▶ _Task inputs_:
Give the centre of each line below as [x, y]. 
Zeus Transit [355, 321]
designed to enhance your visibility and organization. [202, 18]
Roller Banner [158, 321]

* * *

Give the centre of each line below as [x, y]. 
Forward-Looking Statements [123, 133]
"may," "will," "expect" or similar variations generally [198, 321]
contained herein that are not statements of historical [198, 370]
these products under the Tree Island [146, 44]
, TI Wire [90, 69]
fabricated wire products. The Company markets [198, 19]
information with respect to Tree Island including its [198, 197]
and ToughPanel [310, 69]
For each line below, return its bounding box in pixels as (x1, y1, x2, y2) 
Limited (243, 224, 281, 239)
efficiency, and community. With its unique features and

--

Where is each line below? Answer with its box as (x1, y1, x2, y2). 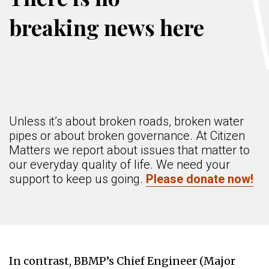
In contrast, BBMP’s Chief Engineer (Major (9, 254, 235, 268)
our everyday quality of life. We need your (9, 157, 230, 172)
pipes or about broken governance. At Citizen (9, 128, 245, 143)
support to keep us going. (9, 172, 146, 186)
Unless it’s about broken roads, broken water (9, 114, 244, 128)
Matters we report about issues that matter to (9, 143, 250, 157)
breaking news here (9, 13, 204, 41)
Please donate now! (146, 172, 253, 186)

▶ _Work to complete_:
Take the material above from the line bearing "Where is each" through the line bearing "Please donate now! (146, 172, 253, 186)" and write it out exactly, both end lines included. Pictures stay out.

▶ _Task response_:
Where is each line below? Answer with its box as (x1, y1, x2, y2). 
In contrast, BBMP’s Chief Engineer (Major (9, 254, 235, 268)
our everyday quality of life. We need your (9, 157, 230, 172)
pipes or about broken governance. At Citizen (9, 128, 245, 143)
support to keep us going. (9, 172, 146, 186)
Unless it’s about broken roads, broken water (9, 114, 244, 128)
Matters we report about issues that matter to (9, 143, 250, 157)
breaking news here (9, 13, 204, 41)
Please donate now! (146, 172, 253, 186)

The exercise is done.